To experiment with the transmission via an actual satellite, NHK and the National Institute of Information and Communications Technology will use the WINDS satellite, a satellite for superhigh-speed data transmission, which is expected to be launched by next March.
• Display: Home displays, even experimental ones, that can deliver 8K x 4K resolution are not yet available. To achieve that high resolution in a 100-inch display, one pixel should be as small as 0.3 mm x 0.3 mm--or half the size of a pixel in today's 50-inch HD panel. The smallest at present is in a 6.5-inch plasma display panel with 144 x 81 pixels, each 0.3 mm x 0.3 mm, developed by NHK , Pioneer, Noritake and NBC. With the small pixels, the display achieved luminous efficiency of 1.1 lumen/watt by using Ne-Xe gas in the panel.

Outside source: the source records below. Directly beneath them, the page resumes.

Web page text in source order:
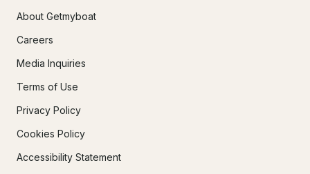
About Getmyboat
Careers
Media Inquiries
Terms of Use
Privacy Policy
Cookies Policy
Accessibility Statement
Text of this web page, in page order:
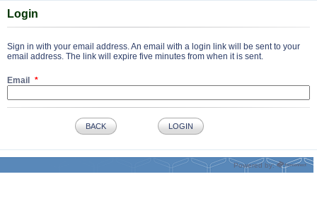
Login
Sign in with your email address. An email with a login link will be sent to your
email address. The link will expire five minutes from when it is sent.
Email
BACK LOGIN
Powered by:
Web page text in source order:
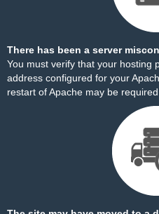
There has been a server
You must verify that your hosting
address configured for your
restart of Apache may be
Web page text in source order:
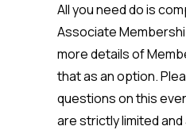
All you need do is
Associate
more details of
that as an option.
questions on this
are strictly limited
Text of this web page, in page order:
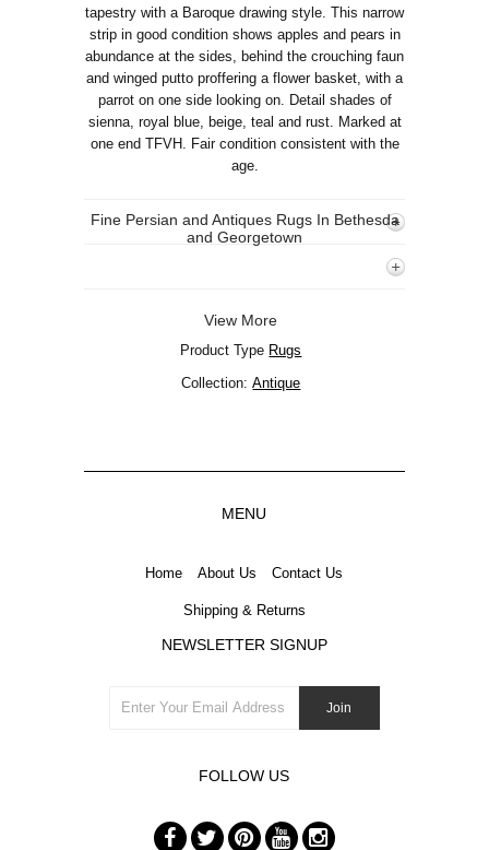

Victor Co. of Japan Ltd. (JVC) is working with NHK to develop a Super Hi-Vision front projector with high dynamic range. The prototype projector processes image data in two stages using three I-DLA devices, for R, G and B in the first stage, and a device for luminance processing in the second stage. Compared with contrast ratios of present front projectors at several thousand to one, the prototype achieved 1 million to one. Tone reproduction in dark areas has especially been improved.
The prototype projector consists of two systems to generate Super Hi-Vision resolution. The next target is to display 8K x 4K images with one system.
• Production: For smooth transmission of programming to a broadcasting station from a variety of locations, NHK developed a fiber-optic transmission system that conveys a baseband 24-Gbit/s Super Hi-Vision signal without the need for compression.
In the transmission system, the data is converted to three 10-Gbit/s signals of different wavelengths and multiplexed using dense wavelength division multiplexing for transmission over a single fiber-optic cable. Using two amplifiers for relays, the system was reported to have transmitted the Super Hi-Vision signal over 300 km or 186 miles.
NHK is working to build an ecosystem for Super Hi-Vision in global standardization bodies. It scored a victory last year when its video format (7,680 x 4,320 pixels) was included as one of the International Telecommunication Union's large-screen formats in the ITU-R BT.1769 standard. The large-screen standard includes 4K x 2K (3,820 x 2,160) and 8K x 4K (7,680 x 4,320).
NHK is also working at the Society of Motion Picture and Television Engineers (SMPTE), a powerful technical society in the area of standardization for broadcasting equipment. It is proposing that Super Hi-Vision should be included in SMPTE's discussion agenda.
NHK's lab has also been working with partners from related industries. In most cases, the labs' researchers selected candidates and asked them to co-develop necessary technologies. Thus far, the partners have been mostly Japanese companies.